======== Stored data

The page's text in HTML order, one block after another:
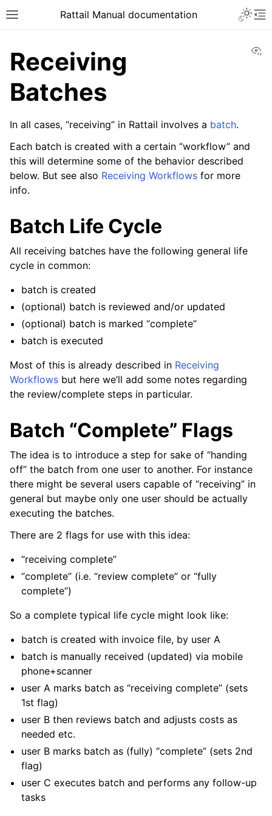
Toggle site navigation sidebar
Rattail Manual documentation
navigation of Feature Layer
navigation of Products
navigation of Ordering
navigation of Customer Orders
navigation of Data Layer
navigation of Web Layer
navigation of Monitoring Layer
navigation of Backup Layer
Receiving
Batches
In all cases, “receiving” in Rattail involves a batch.
Each batch is created with a certain “workflow” and
this will determine some of the behavior described
below. But see also Receiving Workflows for more
info.
Batch Life Cycle
All receiving batches have the following general life
cycle in common:
batch is created
(optional) batch is reviewed and/or updated
(optional) batch is marked “complete”
batch is executed
Most of this is already described in Receiving
Workflows but here we’ll add some notes regarding
the review/complete steps in particular.
Batch “Complete” Flags
The idea is to introduce a step for sake of “handing
off” the batch from one user to another. For instance
there might be several users capable of “receiving” in
general but maybe only one user should be actually
executing the batches.
There are 2 flags for use with this idea:
“receiving complete”
“complete” (i.e. “review complete” or “fully
complete”)
So a complete typical life cycle might look like:
batch is created with invoice file, by user A
batch is manually received (updated) via mobile
phone+scanner
user A marks batch as “receiving complete” (sets
1st flag)
user B then reviews batch and adjusts costs as
needed etc.
user B marks batch as (fully) “complete” (sets 2nd
flag)
user C executes batch and performs any follow-up
tasks

================

#### What to produce
Could you output the lines above, exactly as written, from the one containing "Workflows but here" through the last, with both ends included and no others?

#### Solved exercise
Workflows but here we’ll add some notes regarding
the review/complete steps in particular.
Batch “Complete” Flags
The idea is to introduce a step for sake of “handing
off” the batch from one user to another. For instance
there might be several users capable of “receiving” in
general but maybe only one user should be actually
executing the batches.
There are 2 flags for use with this idea:
“receiving complete”
“complete” (i.e. “review complete” or “fully
complete”)
So a complete typical life cycle might look like:
batch is created with invoice file, by user A
batch is manually received (updated) via mobile
phone+scanner
user A marks batch as “receiving complete” (sets
1st flag)
user B then reviews batch and adjusts costs as
needed etc.
user B marks batch as (fully) “complete” (sets 2nd
flag)
user C executes batch and performs any follow-up
tasks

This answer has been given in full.